Around half a million children, most under the age of five, still die every year from malaria, something that angers the otherwise calm and seemingly good-natured Mårtensson.

“It is primarily the poor who are affected. The preventive measures are not that complicated, and there are medicines. Yet we are witnessing – and allowing – a global health disaster,” he fumes.

Children and death should not be allowed to appear in the same sentence. Both Andreas Mårtensson and Bill and Melinda Gates have the goal to eradicate malaria by 2050. Given the risk of resistance to mosquito repellents and anti-malarial drugs, this goal is urgent. According to the latest World Malaria Report from 2021, 241 million people contracted malaria, and 627,000 of them died from the disease in 2020.

Joint initiative – Uppsala and Karolinska
Mårtensson and Professor Cecilia Stålsby Lundborg at Karolinska Institutet (KI) are initiators of GlobeLife, a global health network between Uppsala University and KI.

“The need for collaboration in research and teaching in global health is becoming increasingly clear. Rather than creating competition between universities, this kind of joint initiative strengthens both universities and thus Sweden’s role in global health,” says Mårtensson.

Personally, Mårtensson believes that ‘global health’ is a misnomer and ought to be called ‘sustainable health,’ because, at the end of the day, it is all about sustainability.

“The words used to describe the issue are not important. Instead, it is the content of the interdisciplinary subjects that should take precedence. Unfortunately, we are not quite there yet,” he says.

In other words, Uppsala University is well-positioned as a large university to bring into play different disciplines that would not naturally be connected to health. The challenge is to bring in a broader perspective on health from the humanities, technology, and natural sciences, and also from, for example, SLU, which can bring in aspects from the animal and environmental side. Health issues are so complex that researching and working in silos has its limits, claims Mårtensson.

“The paradox is that the broader and more interdisciplinary our studies are, the sharper we get in our findings. We have to get better at creating those meeting places. Sweden can and should get better at this,” he believes.

A generational change is needed
According to Mårtensson, 2030 Agenda is a good tool and basis for fostering this interdisciplinary work.

“We should look beyond 2030. ‘Older’ researchers like myself should avoid sitting on our laurels and becoming complacent. Instead, we need to help younger researchers in global health with employment and other opportunities. I think the SIGHT Fellows program is a good role model and start for this,” says Mårtensson, a fellow himself in the first cohort of SIGHT Fellows program.

“Global health is an attractive field of study for young researchers. And the fact is that many of them are much better at interdisciplinary collaborations than researchers traditionally have been,” he says.

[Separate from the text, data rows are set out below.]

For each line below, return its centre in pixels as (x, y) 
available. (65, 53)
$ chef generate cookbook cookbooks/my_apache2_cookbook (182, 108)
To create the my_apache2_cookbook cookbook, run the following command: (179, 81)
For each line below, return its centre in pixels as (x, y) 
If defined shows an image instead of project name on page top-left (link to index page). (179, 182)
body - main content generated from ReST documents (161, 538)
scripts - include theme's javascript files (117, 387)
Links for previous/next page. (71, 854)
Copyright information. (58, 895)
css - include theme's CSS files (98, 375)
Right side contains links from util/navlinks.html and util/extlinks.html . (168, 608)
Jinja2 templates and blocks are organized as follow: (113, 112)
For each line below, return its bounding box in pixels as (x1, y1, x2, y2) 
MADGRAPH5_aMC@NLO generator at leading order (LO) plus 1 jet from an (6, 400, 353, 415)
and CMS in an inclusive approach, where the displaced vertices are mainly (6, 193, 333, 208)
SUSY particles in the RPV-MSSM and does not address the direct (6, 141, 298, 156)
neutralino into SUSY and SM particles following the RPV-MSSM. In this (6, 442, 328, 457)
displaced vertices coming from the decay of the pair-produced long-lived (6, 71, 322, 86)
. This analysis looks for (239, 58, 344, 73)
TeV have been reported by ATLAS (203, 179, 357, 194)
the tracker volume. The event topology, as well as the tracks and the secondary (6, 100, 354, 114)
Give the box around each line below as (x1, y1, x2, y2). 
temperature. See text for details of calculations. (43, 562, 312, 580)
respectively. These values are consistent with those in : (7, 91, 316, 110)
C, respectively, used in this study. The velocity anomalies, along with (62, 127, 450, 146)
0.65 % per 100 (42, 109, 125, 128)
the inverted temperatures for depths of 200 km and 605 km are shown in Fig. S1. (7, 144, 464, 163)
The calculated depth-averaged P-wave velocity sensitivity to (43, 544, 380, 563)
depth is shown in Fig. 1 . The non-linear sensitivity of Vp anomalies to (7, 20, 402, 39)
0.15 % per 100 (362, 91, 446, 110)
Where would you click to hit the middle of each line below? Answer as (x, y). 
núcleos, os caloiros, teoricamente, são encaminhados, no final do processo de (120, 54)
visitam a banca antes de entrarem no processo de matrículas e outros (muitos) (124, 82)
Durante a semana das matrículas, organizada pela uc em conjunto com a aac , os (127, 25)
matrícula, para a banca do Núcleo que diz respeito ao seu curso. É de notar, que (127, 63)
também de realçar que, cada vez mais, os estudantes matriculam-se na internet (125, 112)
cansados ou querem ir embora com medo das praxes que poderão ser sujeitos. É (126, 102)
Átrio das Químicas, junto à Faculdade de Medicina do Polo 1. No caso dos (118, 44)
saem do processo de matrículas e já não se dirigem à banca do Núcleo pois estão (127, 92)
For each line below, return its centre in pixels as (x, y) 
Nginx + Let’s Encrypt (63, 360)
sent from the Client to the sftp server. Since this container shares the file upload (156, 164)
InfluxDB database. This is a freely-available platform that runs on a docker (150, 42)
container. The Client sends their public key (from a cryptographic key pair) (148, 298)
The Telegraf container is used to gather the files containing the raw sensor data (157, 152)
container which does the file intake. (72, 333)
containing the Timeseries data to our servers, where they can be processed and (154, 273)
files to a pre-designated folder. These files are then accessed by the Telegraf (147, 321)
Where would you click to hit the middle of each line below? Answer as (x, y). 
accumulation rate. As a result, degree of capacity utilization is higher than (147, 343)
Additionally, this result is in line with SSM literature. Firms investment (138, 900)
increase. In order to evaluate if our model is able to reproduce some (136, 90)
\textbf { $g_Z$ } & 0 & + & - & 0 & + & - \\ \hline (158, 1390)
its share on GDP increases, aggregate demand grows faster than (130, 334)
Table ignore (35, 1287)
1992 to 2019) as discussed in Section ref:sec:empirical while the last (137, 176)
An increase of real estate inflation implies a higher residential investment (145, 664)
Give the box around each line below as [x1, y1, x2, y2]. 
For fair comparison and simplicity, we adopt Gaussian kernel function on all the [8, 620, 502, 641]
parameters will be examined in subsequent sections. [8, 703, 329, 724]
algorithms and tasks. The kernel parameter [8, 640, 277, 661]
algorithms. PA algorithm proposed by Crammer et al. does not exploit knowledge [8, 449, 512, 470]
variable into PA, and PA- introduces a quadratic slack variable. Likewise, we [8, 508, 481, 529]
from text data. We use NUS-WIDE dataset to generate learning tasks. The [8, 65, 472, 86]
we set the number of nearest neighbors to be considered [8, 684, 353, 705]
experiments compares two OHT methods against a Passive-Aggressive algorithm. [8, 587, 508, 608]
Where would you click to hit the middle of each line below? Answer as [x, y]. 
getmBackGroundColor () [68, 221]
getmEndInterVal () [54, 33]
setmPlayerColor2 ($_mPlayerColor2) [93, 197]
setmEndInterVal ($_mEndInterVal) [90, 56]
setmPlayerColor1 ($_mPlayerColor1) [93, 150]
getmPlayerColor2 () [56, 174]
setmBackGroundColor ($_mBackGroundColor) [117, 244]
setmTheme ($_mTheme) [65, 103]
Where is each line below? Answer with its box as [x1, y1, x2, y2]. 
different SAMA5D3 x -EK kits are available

As the first recipient of the Einhorn SIGHT Award, what advice would you like to give this year’s recipient?

“First and foremost, enjoy and appreciate the honor of receiving the award. And do not forget to credit and lift your colleagues and express gratitude to the entire team. Make sure your research area is noticed and use the attention as a springboard to increase the understanding and urgency of what still needs to be accomplished,” says Mårtensson.

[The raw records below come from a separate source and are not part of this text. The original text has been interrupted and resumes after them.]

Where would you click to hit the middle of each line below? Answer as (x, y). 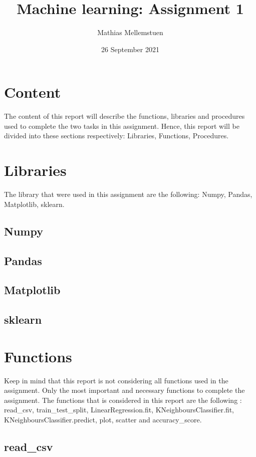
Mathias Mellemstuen (130, 32)
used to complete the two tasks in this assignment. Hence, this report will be (122, 126)
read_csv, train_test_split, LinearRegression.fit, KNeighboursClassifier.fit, (119, 410)
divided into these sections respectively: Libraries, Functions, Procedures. (116, 136)
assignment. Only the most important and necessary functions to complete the (124, 390)
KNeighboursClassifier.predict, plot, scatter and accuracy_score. (103, 419)
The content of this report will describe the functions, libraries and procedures (124, 116)
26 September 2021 (130, 49)
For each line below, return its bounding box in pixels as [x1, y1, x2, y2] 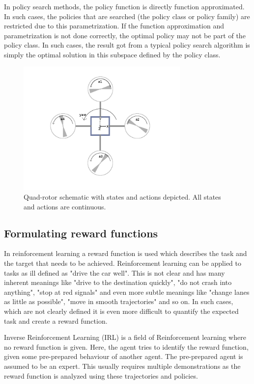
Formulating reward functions [4, 225, 158, 240]
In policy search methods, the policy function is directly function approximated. [4, 1, 245, 11]
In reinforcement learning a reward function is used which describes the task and [4, 248, 247, 258]
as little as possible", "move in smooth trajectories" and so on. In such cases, [4, 296, 233, 307]
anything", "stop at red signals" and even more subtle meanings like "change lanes [4, 286, 250, 297]
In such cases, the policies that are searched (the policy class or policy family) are [4, 11, 250, 21]
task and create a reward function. [4, 315, 108, 326]
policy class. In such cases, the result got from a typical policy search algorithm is [4, 40, 250, 50]
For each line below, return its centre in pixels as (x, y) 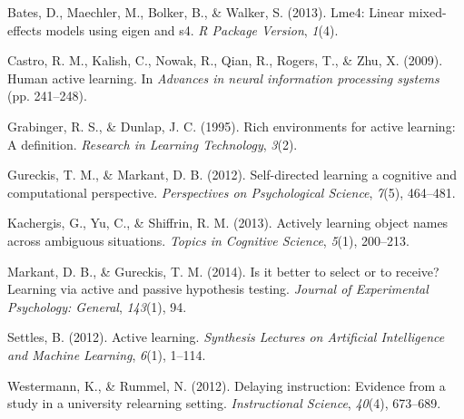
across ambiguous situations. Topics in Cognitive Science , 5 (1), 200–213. (208, 240)
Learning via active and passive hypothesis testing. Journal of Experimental (218, 289)
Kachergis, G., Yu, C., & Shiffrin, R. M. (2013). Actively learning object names (228, 223)
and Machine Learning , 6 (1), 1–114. (107, 354)
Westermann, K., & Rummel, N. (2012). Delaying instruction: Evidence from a (227, 385)
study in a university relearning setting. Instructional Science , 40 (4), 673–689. (224, 403)
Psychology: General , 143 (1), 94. (97, 306)
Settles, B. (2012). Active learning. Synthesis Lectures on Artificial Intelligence (226, 337)
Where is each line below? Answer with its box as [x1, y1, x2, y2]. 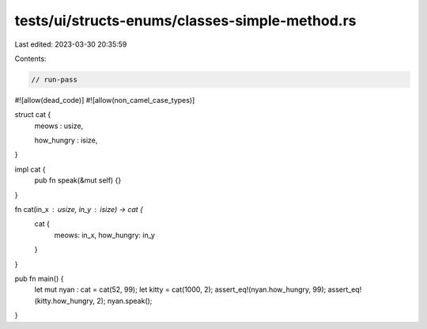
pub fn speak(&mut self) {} [34, 176, 122, 185]
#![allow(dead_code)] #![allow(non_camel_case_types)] [14, 95, 195, 104]
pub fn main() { [14, 274, 64, 283]
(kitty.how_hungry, [34, 296, 95, 305]
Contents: [14, 54, 47, 63]
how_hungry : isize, [34, 135, 98, 146]
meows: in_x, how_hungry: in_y [54, 230, 156, 240]
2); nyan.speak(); [96, 296, 153, 305]
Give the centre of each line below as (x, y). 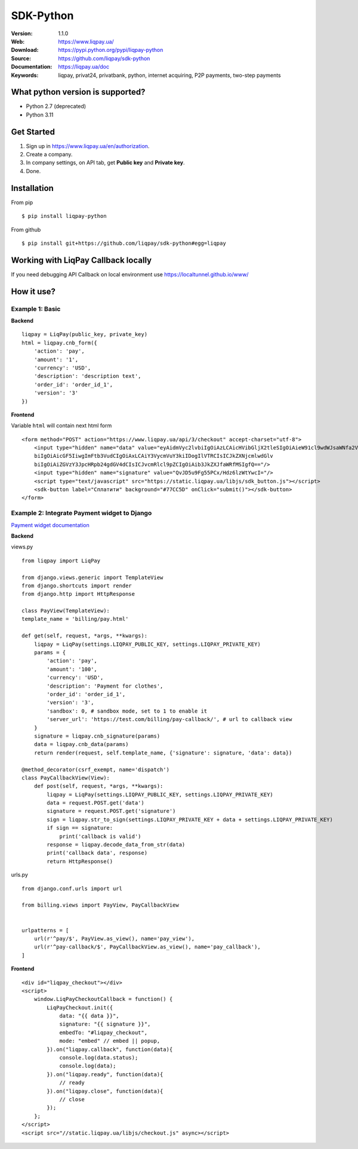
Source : (21, 58)
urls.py (19, 875)
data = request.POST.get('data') (95, 803)
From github (26, 229)
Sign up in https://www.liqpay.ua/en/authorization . (88, 146)
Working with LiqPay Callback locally (81, 260)
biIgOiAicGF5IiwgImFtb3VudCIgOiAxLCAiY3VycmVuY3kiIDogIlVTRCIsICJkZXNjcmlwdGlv (154, 456)
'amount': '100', (72, 669)

And what tips do you have for students who would like to delve further into global health?

“As soon as possible, make sure to get involved in global health student organizations. It is a plus if students find each other early in their commitment and thirst for knowledge. And spend time collaborating with people who intend to build a better world. This is not only good for students, but it is good for the whole world,” concludes Mårtensson.